Predictors of Emergency Department Use in Frail Patients

When admitted to the emergency department (ED), elderly non-autonomous patients show high risk of adverse health outcomes. The prompt identification of ED use risk factors in such population is hence needed. While cognitive impairment is a known clinical risk factor, biomarkers of most prevalent dementias have been scarcely investigated as possible ED use predictors.
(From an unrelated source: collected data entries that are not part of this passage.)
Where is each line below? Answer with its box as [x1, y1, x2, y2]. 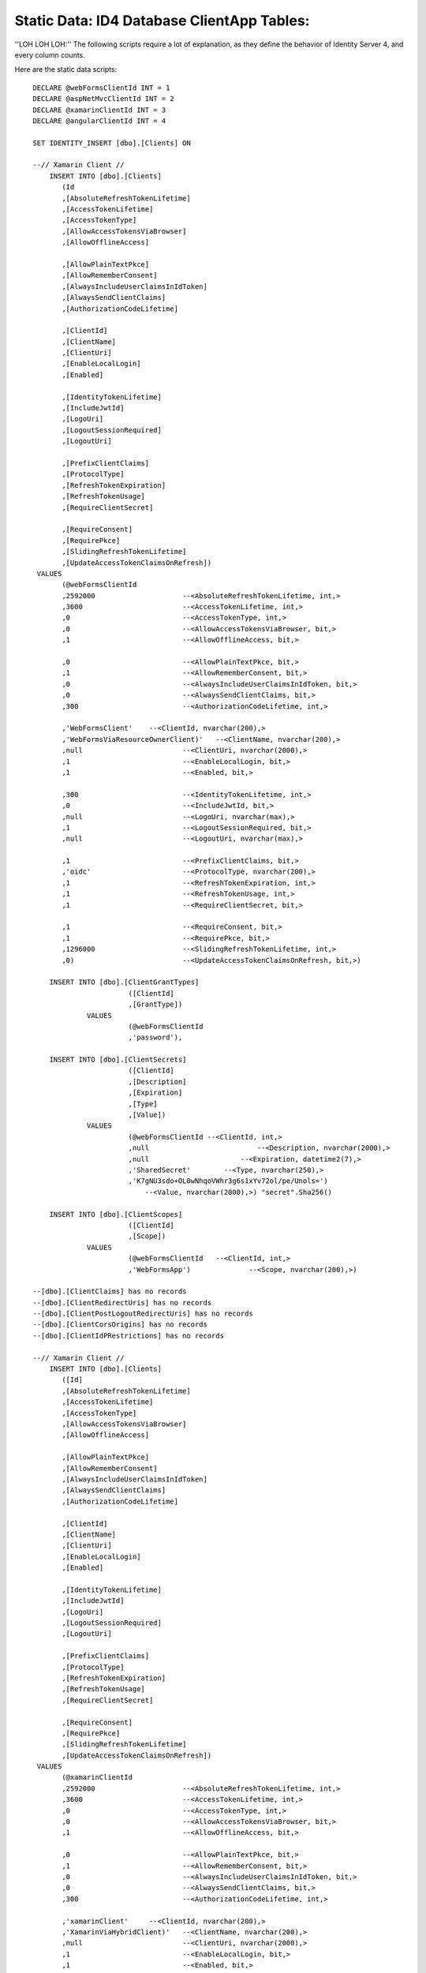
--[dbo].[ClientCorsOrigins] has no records [32, 1320, 208, 1329]
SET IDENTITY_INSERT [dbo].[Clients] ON [32, 138, 191, 148]
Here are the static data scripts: [14, 65, 118, 74]
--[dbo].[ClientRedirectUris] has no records [32, 1298, 212, 1307]
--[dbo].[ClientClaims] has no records [32, 1287, 187, 1296]
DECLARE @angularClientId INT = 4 [32, 116, 166, 125]
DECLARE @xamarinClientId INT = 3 [32, 105, 166, 114]
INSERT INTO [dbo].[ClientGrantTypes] [49, 978, 200, 986]
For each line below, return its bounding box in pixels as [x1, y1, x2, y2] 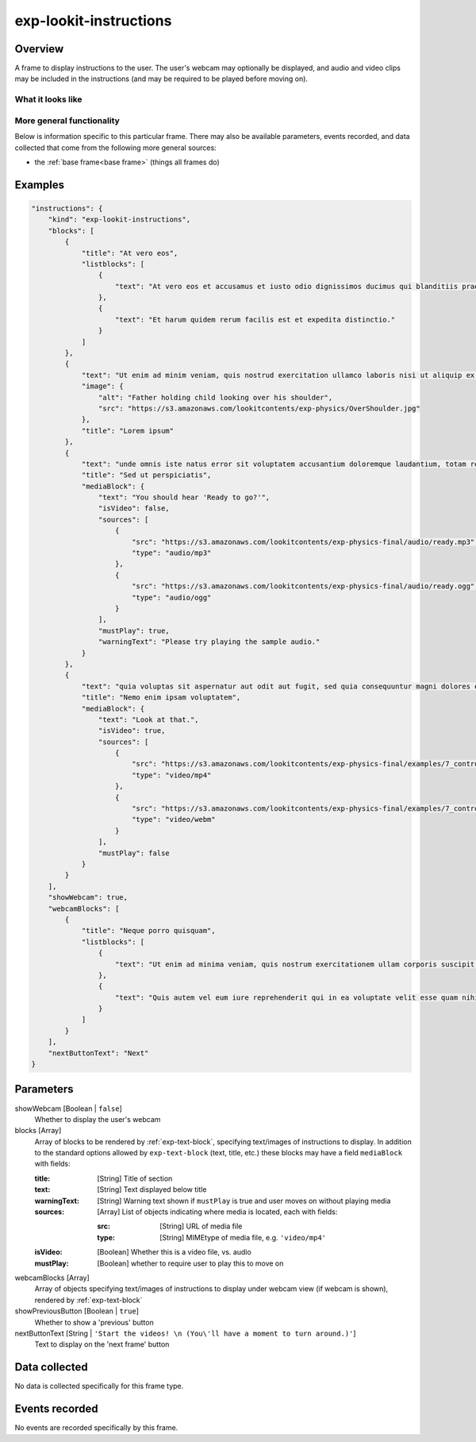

Within this context, this prospective study aims at exploring whether plasma phospho-tau181 and cerebrovascular burden can predict ED use at 6 months in elderly non-autonomous patients, irrespective of frailty.

Personalized Brain Stimulation for Cognitive Impairment in Older Adults

This study aims to develop and test new personalized treatments for older adults with cognitive impairment. Project 1: Create a personalized cognitive training program using computer algorithms to match training tasks to individual needs. About 300 participants will join a randomized trial at hospitals and community health centers. Project 2: Develop a personalized brain stimulation program (tACS) based on brain imaging and artificial intelligence. About 160 participants will be enrolled to test safety and effectiveness. Project 3: Build a framework for ethical data management by reviewing international practices and consulting experts. Together, these projects will provide evidence for safe, effective, and personalized care, while ensuring responsible use of research data.

TSPO Modulation in AD

The aim of this study is to determine whether pharmacological modulation of TSPO (with XBD173, 90mg twice daily, orally, for 28 days) improves neurovascular coupling (NVC) in AD relative to placebo. The main questions it aims to answer are: Does pharmacological modulation of TSPO (with XBD173, 90mg twice daily, orally, for 28 days) improve neurovascular coupling (NVC) in people with AD compared to placebo? NVC will be defined as the change in hippocampal cerebral blood flow (CBF) that follows a memory task (ΔCBF(h)). Does pharmacological modulation of TSPO (with XBD173, 90mg twice daily, orally, for 28 days): Increase cerebral blood flow (CBF); Reduce blood brain barrier leak (rate and volume) determined by Gd enhanced DCE-MRI; Increase plasma Amyloid 40/42; Reduce soluble markers of endothelial cell activation(sVCAM1, sICAM1, PECAM1, E-selectin, vWF); Improve markers of peripheral endothelial cell function; Cerebrovascular reactivity in response to CO2 inhalation The first six participants will undergo a dose escalation phase. The first 3 participants will receive XBD173 (90mg, once daily, 28 days) and the subsequent 3 participants will receive XBD173 (90mg, twice daily, 28 days). This phase will be open label. Participants will have 1 safety visits and 2 assessment visits. Each Assessment visit will involve clinical tests, a blood test and an MRI scan. Participants in the Randomisation phase participants will be given either 90mg of XBD173, twice daily or a placebo (dummy drug) for 4 weeks, have 2 safety visits and 4 assessment visits. Each Assessment visit will involve clinical tests, a blood test and an MRI scan. Healthy Volunteers will be recruited and undergo a screening visit and MRI scan.